■ DATA UNDER STUDY

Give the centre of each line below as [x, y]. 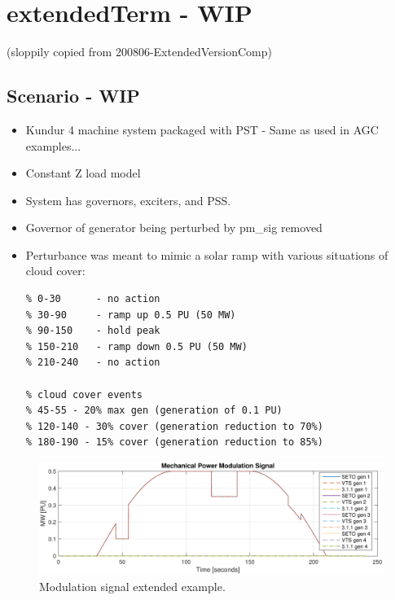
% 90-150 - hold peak [93, 331]
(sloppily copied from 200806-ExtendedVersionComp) [139, 52]
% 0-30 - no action [93, 299]
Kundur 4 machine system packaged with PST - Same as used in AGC [202, 129]
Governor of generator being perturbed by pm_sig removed [174, 228]
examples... [53, 145]
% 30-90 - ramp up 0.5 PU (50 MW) [131, 315]
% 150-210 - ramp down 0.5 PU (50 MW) [136, 346]
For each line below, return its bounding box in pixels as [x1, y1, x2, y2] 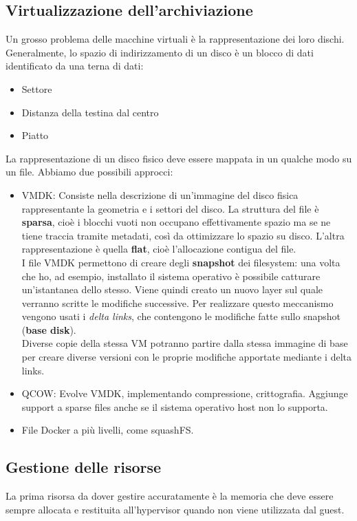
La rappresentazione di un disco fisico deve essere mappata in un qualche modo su [6, 151, 352, 165]
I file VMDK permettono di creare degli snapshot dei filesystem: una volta [21, 255, 340, 269]
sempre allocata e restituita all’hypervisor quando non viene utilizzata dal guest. [6, 502, 345, 516]
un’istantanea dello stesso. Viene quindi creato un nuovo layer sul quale [21, 282, 323, 297]
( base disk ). [21, 322, 76, 337]
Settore [21, 81, 52, 96]
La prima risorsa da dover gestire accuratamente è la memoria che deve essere [6, 489, 334, 503]
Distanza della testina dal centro [21, 105, 159, 119]
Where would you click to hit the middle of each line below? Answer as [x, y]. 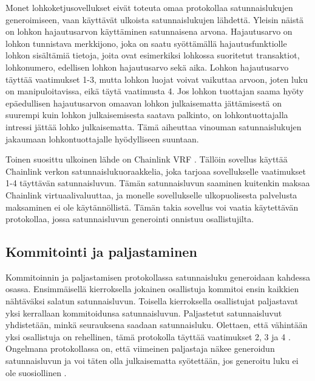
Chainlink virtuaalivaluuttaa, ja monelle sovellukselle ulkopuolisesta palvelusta [151, 194]
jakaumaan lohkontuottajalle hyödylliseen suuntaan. [102, 138]
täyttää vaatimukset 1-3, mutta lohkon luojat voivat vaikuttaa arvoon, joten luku [157, 79]
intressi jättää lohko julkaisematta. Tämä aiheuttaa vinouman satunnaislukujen [154, 126]
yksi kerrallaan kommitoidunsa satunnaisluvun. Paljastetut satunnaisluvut [144, 313]
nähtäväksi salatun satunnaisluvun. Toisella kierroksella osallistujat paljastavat [152, 301]
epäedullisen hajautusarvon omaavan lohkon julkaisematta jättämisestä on [144, 103]
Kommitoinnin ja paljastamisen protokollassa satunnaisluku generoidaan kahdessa [158, 277]
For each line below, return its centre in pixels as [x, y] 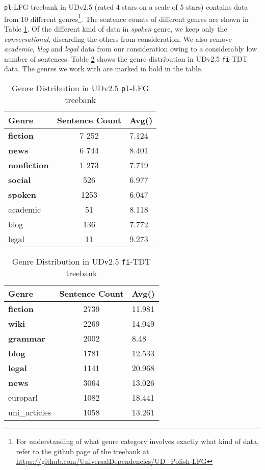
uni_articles [30, 412]
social [20, 179]
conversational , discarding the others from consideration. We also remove [118, 38]
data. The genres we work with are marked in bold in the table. [103, 69]
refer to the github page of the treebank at [83, 451]
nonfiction [29, 165]
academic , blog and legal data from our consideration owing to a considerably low [131, 49]
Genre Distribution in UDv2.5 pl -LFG [81, 88]
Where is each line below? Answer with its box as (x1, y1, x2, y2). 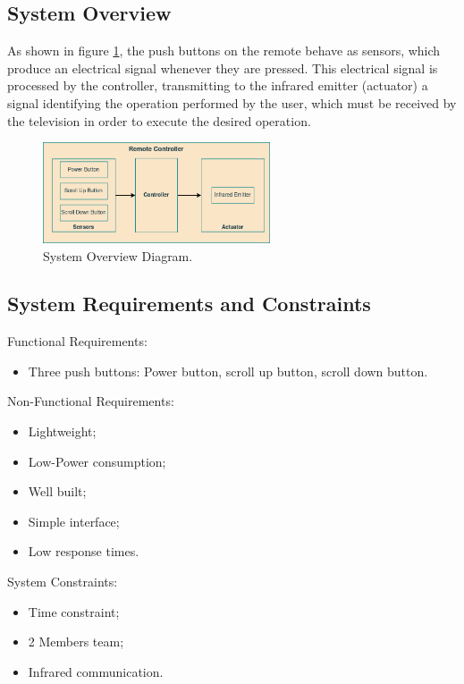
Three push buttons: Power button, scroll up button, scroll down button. (28, 361, 428, 380)
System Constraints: (7, 572, 118, 591)
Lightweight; (28, 422, 97, 441)
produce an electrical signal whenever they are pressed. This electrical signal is (7, 58, 438, 77)
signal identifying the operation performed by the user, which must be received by (7, 93, 457, 112)
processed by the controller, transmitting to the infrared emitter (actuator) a (7, 76, 428, 95)
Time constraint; (28, 602, 120, 621)
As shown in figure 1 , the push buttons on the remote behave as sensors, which (7, 41, 441, 60)
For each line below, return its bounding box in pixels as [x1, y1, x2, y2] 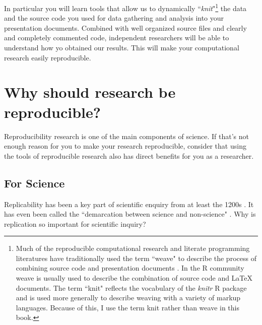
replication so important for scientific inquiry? [4, 218, 146, 229]
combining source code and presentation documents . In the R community [16, 263, 244, 273]
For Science [4, 175, 65, 190]
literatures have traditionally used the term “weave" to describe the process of [16, 252, 256, 263]
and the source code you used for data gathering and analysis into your [4, 13, 224, 23]
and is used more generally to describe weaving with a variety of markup [16, 292, 241, 303]
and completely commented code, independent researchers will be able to [4, 32, 229, 43]
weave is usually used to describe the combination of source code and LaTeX [16, 273, 253, 283]
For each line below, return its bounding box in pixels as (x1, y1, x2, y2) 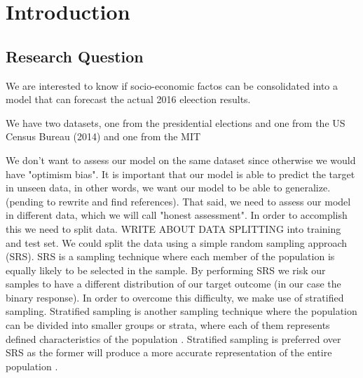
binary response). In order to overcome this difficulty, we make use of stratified (6, 290, 344, 304)
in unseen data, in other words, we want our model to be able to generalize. (6, 180, 331, 195)
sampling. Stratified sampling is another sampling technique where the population (6, 304, 357, 318)
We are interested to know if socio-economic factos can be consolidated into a (6, 78, 338, 93)
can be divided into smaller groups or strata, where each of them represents (6, 318, 330, 332)
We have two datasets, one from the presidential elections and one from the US (6, 115, 345, 130)
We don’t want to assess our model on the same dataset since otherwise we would (6, 152, 356, 167)
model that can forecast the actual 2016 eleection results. (6, 92, 251, 107)

■ WORK ITEM
The whole listing must come back verbatim, with no pictures included.

■ ANSWER BELOW
Give the centre of each line below as [x, y]. 
% 90-150 - hold peak [93, 331]
(sloppily copied from 200806-ExtendedVersionComp) [139, 52]
% 0-30 - no action [93, 299]
Kundur 4 machine system packaged with PST - Same as used in AGC [202, 129]
Governor of generator being perturbed by pm_sig removed [174, 228]
examples... [53, 145]
% 30-90 - ramp up 0.5 PU (50 MW) [131, 315]
% 150-210 - ramp down 0.5 PU (50 MW) [136, 346]
For each line below, return its bounding box in pixels as [x1, y1, x2, y2] 
La rappresentazione di un disco fisico deve essere mappata in un qualche modo su [6, 151, 352, 165]
I file VMDK permettono di creare degli snapshot dei filesystem: una volta [21, 255, 340, 269]
sempre allocata e restituita all’hypervisor quando non viene utilizzata dal guest. [6, 502, 345, 516]
un’istantanea dello stesso. Viene quindi creato un nuovo layer sul quale [21, 282, 323, 297]
( base disk ). [21, 322, 76, 337]
Settore [21, 81, 52, 96]
La prima risorsa da dover gestire accuratamente è la memoria che deve essere [6, 489, 334, 503]
Distanza della testina dal centro [21, 105, 159, 119]
Where would you click to hit the middle of each line below? Answer as [x, y]. 
Chainlink virtuaalivaluuttaa, ja monelle sovellukselle ulkopuolisesta palvelusta [151, 194]
jakaumaan lohkontuottajalle hyödylliseen suuntaan. [102, 138]
täyttää vaatimukset 1-3, mutta lohkon luojat voivat vaikuttaa arvoon, joten luku [157, 79]
intressi jättää lohko julkaisematta. Tämä aiheuttaa vinouman satunnaislukujen [154, 126]
yksi kerrallaan kommitoidunsa satunnaisluvun. Paljastetut satunnaisluvut [144, 313]
nähtäväksi salatun satunnaisluvun. Toisella kierroksella osallistujat paljastavat [152, 301]
epäedullisen hajautusarvon omaavan lohkon julkaisematta jättämisestä on [144, 103]
Kommitoinnin ja paljastamisen protokollassa satunnaisluku generoidaan kahdessa [158, 277]
For each line below, return its centre in pixels as [x, y] 
uni_articles [30, 412]
social [20, 179]
conversational , discarding the others from consideration. We also remove [118, 38]
data. The genres we work with are marked in bold in the table. [103, 69]
refer to the github page of the treebank at [83, 451]
nonfiction [29, 165]
academic , blog and legal data from our consideration owing to a considerably low [131, 49]
Genre Distribution in UDv2.5 pl -LFG [81, 88]
Where is each line below? Answer with its box as (x1, y1, x2, y2). 
Three push buttons: Power button, scroll up button, scroll down button. (28, 361, 428, 380)
System Constraints: (7, 572, 118, 591)
Lightweight; (28, 422, 97, 441)
produce an electrical signal whenever they are pressed. This electrical signal is (7, 58, 438, 77)
signal identifying the operation performed by the user, which must be received by (7, 93, 457, 112)
processed by the controller, transmitting to the infrared emitter (actuator) a (7, 76, 428, 95)
Time constraint; (28, 602, 120, 621)
As shown in figure 1 , the push buttons on the remote behave as sensors, which (7, 41, 441, 60)
For each line below, return its bounding box in pixels as [x1, y1, x2, y2] 
replication so important for scientific inquiry? [4, 218, 146, 229]
combining source code and presentation documents . In the R community [16, 263, 244, 273]
For Science [4, 175, 65, 190]
literatures have traditionally used the term “weave" to describe the process of [16, 252, 256, 263]
and the source code you used for data gathering and analysis into your [4, 13, 224, 23]
and is used more generally to describe weaving with a variety of markup [16, 292, 241, 303]
and completely commented code, independent researchers will be able to [4, 32, 229, 43]
weave is usually used to describe the combination of source code and LaTeX [16, 273, 253, 283]
For each line below, return its bounding box in pixels as (x1, y1, x2, y2) 
binary response). In order to overcome this difficulty, we make use of stratified (6, 290, 344, 304)
in unseen data, in other words, we want our model to be able to generalize. (6, 180, 331, 195)
sampling. Stratified sampling is another sampling technique where the population (6, 304, 357, 318)
We are interested to know if socio-economic factos can be consolidated into a (6, 78, 338, 93)
can be divided into smaller groups or strata, where each of them represents (6, 318, 330, 332)
We have two datasets, one from the presidential elections and one from the US (6, 115, 345, 130)
We don’t want to assess our model on the same dataset since otherwise we would (6, 152, 356, 167)
model that can forecast the actual 2016 eleection results. (6, 92, 251, 107)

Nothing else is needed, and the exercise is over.